Culver's Root is a native erect perennial, an easy to spot plant, it grows up to seven feet in height, with round, green to dark green, smooth or slightly hairy stems, sometimes branching near the top.
Leaves are in whorls of 3 to 7 with the whorls widely spaced on the stem. They are dark green, oblong to ovate with fine teeth on the margins and taper to a short stalk. The veins are prominent with a mid-rib and curving lateral veins; the top side is usually hairless, the underside is much paler in color and can have fine hair especially on the ribs.
The inflorescence is a dense spike atop the stem. All but the most immature plants will have several smaller flower spikes rising from the stem below the central spike, which is the first to develop.
The flowers are small, 4-parted, about 1/4 to 1/3 inch long, tubular shaped with a white corolla whose lips spread slightly. The lips are much shorter than the corolla tube, with the upper lip having one lobe and the lower lip with 3 lobes. From the tube protrude two stamens that have white filaments and deep yellow to brown anthers. Also protruding is a single white style. The calyx is green, short with pointed lobes (sepals).
Seed: Pollination is mostly by long and short tongued bees. Fertile flowers produce a seed capsule that is longer than the calyx. The small, dry, brown, ellipsoid shaped seeds are not easily detached from the capsule as it does not split open very far at the top, and thus end up on the ground still inside the capsule.
Toxicity: The root is toxic - see notes at bottom of page.
Habitat: Culver's Root tolerates most soils, but grows best in sandy or loamy soil, moist to dry, with full sun to partial shade. It grows from a taproot and small slender rhizomes which are nearly cylindrical and dark brown on the outside of older ones (hence the name "Black root"). The rhizomes allow it to spread vegetatively and divisions of these is the best way to propagate the plant. The plant will usually be found in clumps. The flower stems are good for cutting. Besides the native white color, there are several cultivars available in the nursery trade that have other colored flowers. The plant can make an excellent back border specimen in the home garden. A single stem plant can by the third year provide a clump of 8 to 12 stems.
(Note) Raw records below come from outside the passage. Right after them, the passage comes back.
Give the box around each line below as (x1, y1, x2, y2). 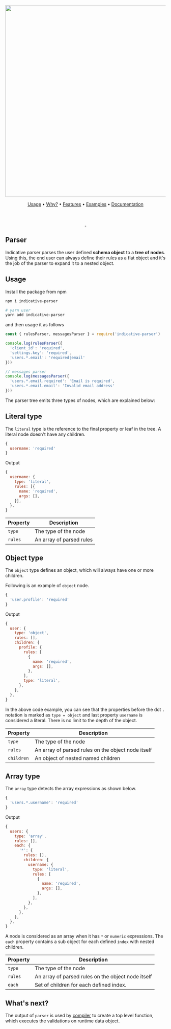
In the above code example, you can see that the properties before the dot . (5, 706, 165, 712)
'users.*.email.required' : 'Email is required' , (10, 378, 115, 384)
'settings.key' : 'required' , (10, 350, 72, 355)
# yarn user (5, 307, 31, 313)
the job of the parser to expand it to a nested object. (5, 260, 115, 266)
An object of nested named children (35, 754, 121, 762)
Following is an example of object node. (5, 583, 89, 588)
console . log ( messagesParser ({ (5, 374, 70, 379)
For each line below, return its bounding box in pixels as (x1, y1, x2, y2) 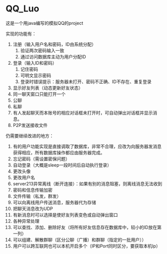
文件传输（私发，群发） (12, 193, 61, 199)
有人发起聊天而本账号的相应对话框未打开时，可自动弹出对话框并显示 (12, 110, 153, 116)
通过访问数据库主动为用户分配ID (20, 53, 86, 60)
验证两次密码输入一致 (20, 47, 64, 53)
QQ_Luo (5, 3, 39, 14)
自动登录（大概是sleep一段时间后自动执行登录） (12, 162, 112, 168)
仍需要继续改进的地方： (5, 132, 54, 138)
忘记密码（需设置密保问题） (12, 155, 70, 162)
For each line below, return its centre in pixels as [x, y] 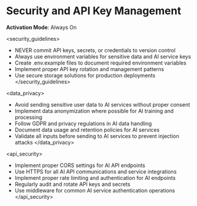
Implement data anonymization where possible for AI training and [94, 111]
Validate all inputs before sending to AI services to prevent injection [97, 136]
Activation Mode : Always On [41, 27]
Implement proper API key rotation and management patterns [89, 69]
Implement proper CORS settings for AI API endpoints [80, 165]
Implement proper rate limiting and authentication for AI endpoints [95, 178]
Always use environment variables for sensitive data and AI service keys [103, 56]
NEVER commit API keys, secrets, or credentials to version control [95, 50]
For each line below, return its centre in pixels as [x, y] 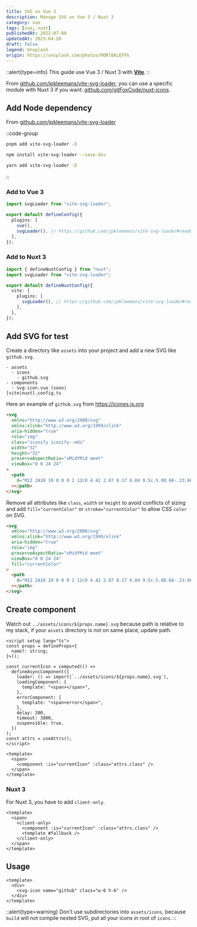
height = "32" [26, 453]
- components [22, 383]
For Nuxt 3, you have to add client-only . [56, 802]
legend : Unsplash [27, 50]
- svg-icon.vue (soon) [39, 388]
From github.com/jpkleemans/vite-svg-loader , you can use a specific [89, 83]
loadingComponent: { [42, 682]
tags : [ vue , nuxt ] [28, 28]
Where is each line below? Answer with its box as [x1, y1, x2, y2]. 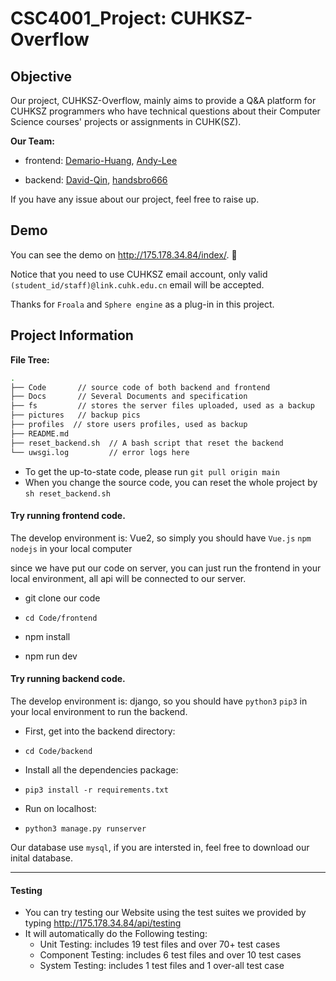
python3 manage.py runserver [24, 823, 147, 834]
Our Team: [10, 135, 55, 147]
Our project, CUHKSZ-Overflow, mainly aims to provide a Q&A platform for [10, 95, 317, 106]
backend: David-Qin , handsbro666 [24, 174, 168, 186]
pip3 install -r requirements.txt [24, 785, 169, 795]
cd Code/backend [24, 746, 93, 756]
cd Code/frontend [24, 613, 98, 623]
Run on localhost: [24, 802, 97, 814]
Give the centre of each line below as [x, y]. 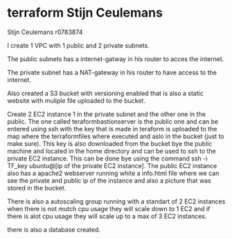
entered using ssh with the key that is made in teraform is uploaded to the [112, 129]
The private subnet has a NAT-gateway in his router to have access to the [112, 72]
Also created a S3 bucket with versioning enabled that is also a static [106, 93]
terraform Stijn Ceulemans [85, 13]
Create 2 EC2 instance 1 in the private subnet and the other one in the [107, 114]
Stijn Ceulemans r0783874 [45, 32]
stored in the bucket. [37, 188]
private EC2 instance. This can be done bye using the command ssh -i [107, 158]
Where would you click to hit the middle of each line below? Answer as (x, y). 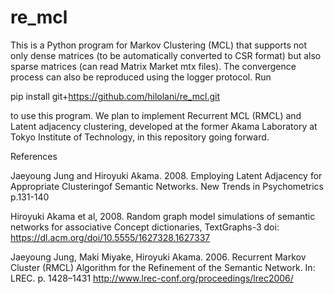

The species is subject to a root borer pest - notes below.
Names: The scientific name is derived as follows: "Veronicastrum" is derived from two words - 'Veronica' - the name for the Speedwell plants which were supposedly named for St. Veronica, and 'astrum', meaning 'an incomplete resemblance' - hence a plant that resembles somewhat the Speedwells; the species "virginicum" - means 'of Virginia' - where the plant was originally collected. It was formerly classified by Thomas Nuttall as Leptandra virginica and prior to that it was placed by Linnaeus (the 'L' in the scientific name) in the genus Veronica, where in Eloise Butler's time it was known as Veronica virginica. Veronica is not the same as Veronicastrum. The current author name for the plant classification, ‘Farw.’ is for Oliver Atkins Farwell (1867-1944) American Botanist. Botanists have recently moved this genus and the Veronicas into the plant family Plantaginaceae, removing it from Figwort (Scrophulariaceae). The common name refers to a Dr. Culver, an 18th Century American physician, who promoted the use of the plant. (See lore below.)
Above: First blooms will appear in early July, with main display in late July and continuing into August.
Below: Flowers are about 1/4 to 1/3 inch long, tubular shaped with a white corolla whose lips spread slightly. The lips are much shorter than the corolla tube, with the upper lip having one lobe and the lower lip with 3 lobes. Stamens and style protude.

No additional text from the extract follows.